[YOUR TASK]
A verbatim reproduction of the lines below, from the line containing "Along the viewing axis, how far to the ceiling" through the line containing "Every base cabinet — box them.", both ends included, is the whole required output.

Dataset entries
◆ ◆ ◆ ◆

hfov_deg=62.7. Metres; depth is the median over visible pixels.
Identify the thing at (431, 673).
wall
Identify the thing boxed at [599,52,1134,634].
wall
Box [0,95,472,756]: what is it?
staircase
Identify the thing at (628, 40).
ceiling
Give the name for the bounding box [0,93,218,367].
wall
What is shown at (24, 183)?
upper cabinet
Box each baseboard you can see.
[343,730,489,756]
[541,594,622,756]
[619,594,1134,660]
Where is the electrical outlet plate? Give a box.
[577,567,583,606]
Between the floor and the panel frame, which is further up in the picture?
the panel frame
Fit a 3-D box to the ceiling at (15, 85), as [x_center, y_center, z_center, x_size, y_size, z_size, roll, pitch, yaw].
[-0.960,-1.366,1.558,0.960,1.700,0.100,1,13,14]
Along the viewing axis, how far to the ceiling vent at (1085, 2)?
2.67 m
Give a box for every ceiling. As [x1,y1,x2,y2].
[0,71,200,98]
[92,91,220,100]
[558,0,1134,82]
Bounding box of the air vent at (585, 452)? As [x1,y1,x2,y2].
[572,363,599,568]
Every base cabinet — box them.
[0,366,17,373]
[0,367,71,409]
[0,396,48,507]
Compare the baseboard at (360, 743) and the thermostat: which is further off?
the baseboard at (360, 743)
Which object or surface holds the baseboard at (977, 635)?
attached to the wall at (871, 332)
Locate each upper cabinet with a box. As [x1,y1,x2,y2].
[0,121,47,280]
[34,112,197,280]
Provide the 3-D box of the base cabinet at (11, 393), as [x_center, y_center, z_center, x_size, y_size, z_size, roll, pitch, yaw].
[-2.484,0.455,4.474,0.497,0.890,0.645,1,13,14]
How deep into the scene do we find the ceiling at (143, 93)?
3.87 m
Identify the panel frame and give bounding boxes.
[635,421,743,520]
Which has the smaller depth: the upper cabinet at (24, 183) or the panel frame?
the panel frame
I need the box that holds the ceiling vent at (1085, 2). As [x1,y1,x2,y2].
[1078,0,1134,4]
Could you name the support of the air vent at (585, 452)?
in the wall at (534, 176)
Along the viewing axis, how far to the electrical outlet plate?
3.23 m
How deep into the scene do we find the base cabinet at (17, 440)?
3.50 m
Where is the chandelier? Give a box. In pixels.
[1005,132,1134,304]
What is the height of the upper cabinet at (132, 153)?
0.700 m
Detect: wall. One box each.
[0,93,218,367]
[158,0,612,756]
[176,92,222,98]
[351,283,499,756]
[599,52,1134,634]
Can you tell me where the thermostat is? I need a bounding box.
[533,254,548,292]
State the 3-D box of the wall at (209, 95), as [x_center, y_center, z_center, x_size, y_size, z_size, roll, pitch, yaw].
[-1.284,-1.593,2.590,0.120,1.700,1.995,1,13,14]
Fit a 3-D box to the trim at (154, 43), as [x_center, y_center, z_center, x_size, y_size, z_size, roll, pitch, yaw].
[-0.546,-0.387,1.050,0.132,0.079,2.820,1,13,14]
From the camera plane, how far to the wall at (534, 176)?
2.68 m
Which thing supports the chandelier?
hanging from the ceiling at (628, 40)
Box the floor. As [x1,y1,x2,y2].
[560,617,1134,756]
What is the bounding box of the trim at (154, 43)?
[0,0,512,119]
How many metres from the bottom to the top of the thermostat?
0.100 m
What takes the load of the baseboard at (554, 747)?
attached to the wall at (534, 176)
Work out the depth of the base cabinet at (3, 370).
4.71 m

◆ ◆ ◆ ◆

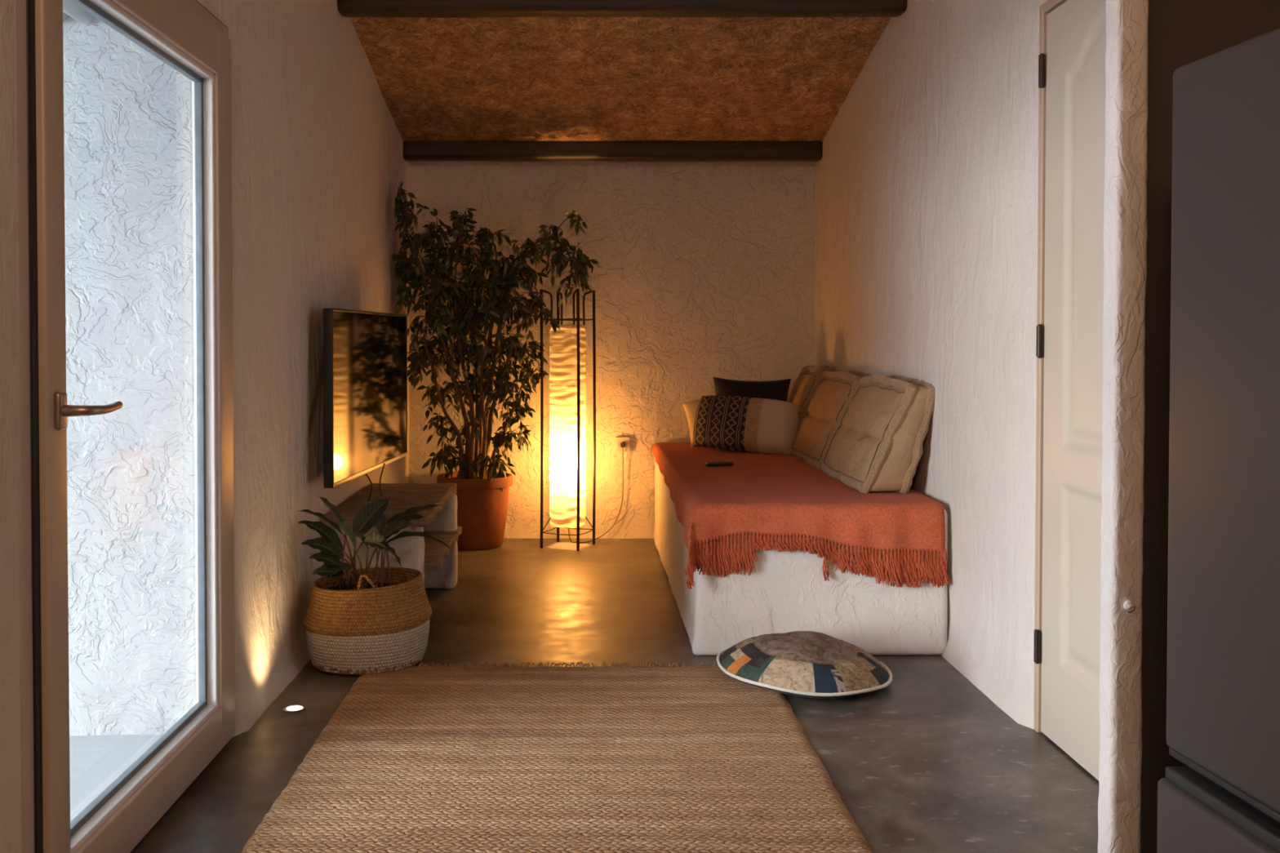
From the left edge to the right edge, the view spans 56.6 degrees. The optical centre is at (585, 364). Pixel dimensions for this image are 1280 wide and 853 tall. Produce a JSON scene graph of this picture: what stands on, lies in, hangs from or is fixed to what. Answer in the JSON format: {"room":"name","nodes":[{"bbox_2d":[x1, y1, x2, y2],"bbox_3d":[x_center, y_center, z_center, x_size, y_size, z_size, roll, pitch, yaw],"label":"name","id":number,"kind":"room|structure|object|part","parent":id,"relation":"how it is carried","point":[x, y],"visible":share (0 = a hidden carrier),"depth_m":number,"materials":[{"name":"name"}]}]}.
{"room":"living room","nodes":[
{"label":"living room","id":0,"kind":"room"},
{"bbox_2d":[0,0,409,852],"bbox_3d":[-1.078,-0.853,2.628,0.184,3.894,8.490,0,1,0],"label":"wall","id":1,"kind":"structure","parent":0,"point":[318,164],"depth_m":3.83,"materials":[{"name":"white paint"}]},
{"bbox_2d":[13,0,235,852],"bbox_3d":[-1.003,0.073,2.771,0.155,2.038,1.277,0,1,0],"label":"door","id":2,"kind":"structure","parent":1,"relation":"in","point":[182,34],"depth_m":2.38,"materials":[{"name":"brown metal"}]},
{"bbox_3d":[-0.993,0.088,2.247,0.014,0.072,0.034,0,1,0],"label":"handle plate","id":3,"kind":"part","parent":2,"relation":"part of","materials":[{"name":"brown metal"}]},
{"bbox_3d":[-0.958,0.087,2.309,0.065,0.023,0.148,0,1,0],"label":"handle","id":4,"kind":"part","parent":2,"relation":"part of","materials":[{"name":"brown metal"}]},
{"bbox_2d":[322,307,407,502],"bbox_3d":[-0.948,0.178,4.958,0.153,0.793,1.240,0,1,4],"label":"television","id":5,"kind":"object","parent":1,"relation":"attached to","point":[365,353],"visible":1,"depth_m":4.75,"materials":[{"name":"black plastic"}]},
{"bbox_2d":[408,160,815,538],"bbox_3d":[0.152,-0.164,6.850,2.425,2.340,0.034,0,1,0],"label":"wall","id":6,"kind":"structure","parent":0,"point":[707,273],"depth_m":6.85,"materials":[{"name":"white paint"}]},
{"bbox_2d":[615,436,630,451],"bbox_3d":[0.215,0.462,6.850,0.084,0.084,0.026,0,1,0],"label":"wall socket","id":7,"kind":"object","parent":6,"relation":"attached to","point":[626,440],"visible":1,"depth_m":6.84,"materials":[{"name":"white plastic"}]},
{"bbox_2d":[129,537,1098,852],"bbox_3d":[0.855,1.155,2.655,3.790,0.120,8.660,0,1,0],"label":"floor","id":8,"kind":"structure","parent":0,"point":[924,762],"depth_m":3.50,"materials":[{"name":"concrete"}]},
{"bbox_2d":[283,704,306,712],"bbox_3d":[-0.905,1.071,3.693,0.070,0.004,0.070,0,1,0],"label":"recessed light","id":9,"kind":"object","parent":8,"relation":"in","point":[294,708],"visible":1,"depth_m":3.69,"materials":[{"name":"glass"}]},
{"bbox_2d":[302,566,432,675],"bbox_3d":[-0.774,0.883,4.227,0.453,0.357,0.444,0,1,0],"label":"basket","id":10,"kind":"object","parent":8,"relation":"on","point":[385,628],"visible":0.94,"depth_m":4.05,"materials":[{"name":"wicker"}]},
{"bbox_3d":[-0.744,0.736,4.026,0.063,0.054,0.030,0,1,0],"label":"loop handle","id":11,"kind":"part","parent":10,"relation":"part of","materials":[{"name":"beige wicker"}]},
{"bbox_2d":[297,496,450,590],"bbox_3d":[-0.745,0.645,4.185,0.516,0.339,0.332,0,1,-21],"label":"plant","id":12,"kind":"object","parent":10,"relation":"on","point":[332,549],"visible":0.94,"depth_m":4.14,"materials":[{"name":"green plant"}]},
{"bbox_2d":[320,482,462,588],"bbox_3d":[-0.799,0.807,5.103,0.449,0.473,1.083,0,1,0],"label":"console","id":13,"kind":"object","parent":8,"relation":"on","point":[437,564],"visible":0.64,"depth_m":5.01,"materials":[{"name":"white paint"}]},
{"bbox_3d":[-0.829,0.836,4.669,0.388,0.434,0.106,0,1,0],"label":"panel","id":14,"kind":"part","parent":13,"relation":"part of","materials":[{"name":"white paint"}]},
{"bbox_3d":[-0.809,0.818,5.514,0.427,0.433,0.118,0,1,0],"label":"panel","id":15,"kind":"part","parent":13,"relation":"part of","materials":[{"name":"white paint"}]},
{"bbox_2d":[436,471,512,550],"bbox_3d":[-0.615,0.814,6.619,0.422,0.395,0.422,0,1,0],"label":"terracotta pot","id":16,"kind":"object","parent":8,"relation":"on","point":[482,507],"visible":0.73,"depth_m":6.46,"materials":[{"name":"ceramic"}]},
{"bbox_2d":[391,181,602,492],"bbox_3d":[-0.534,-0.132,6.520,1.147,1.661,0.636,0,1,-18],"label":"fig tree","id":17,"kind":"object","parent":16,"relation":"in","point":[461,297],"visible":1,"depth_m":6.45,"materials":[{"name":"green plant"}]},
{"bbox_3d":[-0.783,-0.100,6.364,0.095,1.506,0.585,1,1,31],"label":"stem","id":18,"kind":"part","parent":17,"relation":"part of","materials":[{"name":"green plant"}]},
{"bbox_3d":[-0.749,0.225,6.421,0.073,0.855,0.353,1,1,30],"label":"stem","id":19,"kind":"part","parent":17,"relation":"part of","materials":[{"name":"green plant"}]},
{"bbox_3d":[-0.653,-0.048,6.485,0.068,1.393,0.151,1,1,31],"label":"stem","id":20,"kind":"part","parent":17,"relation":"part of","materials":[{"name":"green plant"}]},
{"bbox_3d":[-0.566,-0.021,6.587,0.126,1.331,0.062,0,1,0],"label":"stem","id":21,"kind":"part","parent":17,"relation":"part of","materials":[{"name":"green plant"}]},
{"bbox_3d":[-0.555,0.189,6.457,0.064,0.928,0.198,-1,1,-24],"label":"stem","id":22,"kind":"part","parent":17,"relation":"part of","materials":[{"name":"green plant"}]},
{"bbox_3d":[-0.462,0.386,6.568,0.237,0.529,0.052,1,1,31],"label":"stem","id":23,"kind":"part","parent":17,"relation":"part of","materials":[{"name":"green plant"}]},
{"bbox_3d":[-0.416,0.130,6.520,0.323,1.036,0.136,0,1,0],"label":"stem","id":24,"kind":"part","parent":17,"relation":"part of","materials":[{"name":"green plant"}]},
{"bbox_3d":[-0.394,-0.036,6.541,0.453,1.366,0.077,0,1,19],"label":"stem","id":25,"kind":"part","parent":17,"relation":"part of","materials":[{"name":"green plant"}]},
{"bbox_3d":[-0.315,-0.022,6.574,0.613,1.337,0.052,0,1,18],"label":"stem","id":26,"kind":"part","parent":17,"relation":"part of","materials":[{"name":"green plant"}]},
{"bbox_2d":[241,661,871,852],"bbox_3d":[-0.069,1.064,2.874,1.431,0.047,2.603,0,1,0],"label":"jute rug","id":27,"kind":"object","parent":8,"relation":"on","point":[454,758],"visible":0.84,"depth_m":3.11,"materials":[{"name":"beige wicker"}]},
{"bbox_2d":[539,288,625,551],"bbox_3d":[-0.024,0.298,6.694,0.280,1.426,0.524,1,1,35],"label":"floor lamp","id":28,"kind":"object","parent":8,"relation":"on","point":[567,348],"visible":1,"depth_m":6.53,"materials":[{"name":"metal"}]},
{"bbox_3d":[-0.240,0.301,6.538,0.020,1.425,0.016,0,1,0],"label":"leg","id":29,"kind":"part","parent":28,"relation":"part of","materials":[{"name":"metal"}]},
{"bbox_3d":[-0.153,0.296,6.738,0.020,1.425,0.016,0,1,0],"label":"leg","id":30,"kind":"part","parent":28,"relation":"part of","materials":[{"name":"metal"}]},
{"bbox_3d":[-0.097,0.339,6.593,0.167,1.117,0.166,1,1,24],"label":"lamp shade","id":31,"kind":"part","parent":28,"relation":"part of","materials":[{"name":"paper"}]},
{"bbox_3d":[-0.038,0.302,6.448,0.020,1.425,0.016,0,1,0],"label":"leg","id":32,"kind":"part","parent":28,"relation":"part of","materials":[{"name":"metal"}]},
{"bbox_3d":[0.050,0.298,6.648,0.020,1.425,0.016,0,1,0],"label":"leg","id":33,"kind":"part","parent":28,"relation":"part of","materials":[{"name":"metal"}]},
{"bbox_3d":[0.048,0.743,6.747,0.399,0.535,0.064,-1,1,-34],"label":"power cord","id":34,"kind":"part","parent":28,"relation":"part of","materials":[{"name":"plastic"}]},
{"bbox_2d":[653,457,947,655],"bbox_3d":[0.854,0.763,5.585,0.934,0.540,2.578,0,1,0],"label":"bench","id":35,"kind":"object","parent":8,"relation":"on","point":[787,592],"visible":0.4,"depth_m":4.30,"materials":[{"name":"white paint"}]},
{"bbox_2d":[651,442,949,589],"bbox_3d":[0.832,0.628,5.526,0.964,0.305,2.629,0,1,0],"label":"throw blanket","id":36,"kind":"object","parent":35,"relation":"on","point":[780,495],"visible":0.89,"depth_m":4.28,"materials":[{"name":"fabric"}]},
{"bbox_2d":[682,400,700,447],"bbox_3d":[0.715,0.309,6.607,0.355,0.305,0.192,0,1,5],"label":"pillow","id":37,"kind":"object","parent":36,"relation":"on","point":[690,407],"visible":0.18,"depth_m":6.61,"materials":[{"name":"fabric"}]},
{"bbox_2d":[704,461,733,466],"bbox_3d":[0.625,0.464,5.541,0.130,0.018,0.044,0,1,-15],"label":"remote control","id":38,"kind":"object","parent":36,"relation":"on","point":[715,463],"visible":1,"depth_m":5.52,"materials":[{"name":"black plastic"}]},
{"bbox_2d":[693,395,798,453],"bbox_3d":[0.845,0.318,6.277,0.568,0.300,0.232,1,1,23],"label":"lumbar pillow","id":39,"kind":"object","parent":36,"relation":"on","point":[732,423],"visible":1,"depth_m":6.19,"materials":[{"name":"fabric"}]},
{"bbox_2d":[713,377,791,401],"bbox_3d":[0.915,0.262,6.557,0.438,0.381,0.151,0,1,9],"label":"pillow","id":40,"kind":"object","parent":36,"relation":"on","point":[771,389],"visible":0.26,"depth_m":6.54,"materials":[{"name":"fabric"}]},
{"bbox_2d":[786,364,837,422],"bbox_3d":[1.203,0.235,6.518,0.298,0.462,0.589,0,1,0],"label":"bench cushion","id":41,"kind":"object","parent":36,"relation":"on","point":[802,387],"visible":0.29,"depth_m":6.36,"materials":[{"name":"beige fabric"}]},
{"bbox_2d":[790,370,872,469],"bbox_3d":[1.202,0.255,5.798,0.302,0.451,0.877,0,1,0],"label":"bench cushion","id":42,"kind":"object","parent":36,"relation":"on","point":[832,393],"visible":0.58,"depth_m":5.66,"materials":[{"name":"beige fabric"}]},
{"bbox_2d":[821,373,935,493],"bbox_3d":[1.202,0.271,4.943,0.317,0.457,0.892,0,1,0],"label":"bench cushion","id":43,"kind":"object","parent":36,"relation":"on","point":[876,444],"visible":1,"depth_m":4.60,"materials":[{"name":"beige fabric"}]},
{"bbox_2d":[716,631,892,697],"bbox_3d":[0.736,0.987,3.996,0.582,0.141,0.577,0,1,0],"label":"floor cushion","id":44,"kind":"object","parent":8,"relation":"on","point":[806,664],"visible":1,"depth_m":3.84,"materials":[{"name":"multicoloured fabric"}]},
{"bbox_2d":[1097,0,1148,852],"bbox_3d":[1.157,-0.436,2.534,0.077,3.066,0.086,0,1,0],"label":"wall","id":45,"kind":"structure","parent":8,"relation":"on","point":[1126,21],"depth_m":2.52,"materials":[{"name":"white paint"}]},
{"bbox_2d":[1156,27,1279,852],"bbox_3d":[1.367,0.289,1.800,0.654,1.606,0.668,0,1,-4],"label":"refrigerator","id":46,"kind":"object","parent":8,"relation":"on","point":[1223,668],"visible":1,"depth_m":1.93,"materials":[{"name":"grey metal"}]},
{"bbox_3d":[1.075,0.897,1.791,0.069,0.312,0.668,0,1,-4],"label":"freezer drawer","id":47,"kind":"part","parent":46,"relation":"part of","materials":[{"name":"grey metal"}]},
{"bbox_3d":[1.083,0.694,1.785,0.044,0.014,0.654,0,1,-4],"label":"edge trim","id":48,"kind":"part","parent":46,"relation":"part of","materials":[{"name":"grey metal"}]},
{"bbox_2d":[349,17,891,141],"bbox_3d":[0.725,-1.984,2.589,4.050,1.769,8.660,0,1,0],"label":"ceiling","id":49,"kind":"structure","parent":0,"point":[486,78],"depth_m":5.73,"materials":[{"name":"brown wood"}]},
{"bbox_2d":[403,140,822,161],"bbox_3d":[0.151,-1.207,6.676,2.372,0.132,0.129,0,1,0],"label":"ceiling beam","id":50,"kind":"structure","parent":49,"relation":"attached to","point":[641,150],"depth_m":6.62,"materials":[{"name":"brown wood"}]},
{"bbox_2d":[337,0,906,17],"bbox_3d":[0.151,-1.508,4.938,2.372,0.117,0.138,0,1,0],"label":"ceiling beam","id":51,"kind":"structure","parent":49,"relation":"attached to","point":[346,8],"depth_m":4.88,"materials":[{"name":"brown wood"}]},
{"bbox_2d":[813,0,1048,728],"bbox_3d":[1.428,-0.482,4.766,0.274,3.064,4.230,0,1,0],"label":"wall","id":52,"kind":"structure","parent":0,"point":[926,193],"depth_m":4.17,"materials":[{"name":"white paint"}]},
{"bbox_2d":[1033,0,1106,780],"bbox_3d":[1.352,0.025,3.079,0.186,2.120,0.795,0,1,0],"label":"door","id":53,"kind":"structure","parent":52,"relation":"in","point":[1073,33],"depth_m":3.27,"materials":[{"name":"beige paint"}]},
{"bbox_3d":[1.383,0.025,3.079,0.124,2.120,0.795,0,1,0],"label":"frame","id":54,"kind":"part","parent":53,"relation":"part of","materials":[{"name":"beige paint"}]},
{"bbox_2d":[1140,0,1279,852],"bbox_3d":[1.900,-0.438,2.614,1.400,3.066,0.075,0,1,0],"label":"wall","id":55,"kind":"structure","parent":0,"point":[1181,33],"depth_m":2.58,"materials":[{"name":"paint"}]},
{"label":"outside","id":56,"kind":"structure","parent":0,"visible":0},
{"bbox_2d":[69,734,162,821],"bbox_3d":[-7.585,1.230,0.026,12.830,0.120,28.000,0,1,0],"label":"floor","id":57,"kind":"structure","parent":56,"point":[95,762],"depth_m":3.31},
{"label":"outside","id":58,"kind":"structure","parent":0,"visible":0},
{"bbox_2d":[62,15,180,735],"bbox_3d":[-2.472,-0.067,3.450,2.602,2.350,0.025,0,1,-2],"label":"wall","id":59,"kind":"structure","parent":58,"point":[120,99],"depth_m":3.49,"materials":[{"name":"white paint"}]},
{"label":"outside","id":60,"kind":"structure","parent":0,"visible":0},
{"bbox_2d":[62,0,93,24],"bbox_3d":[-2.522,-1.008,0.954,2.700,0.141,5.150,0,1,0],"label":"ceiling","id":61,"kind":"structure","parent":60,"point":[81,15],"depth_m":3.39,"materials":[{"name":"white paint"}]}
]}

◆ ◆ ◆ ◆

[RESPONSE FOR THIS EXERCISE]
Along the viewing axis, how far to the ceiling vent at (1085, 2)?
2.67 m
Give a box for every ceiling. As [x1,y1,x2,y2].
[0,71,200,98]
[92,91,220,100]
[558,0,1134,82]
Bounding box of the air vent at (585, 452)? As [x1,y1,x2,y2].
[572,363,599,568]
Every base cabinet — box them.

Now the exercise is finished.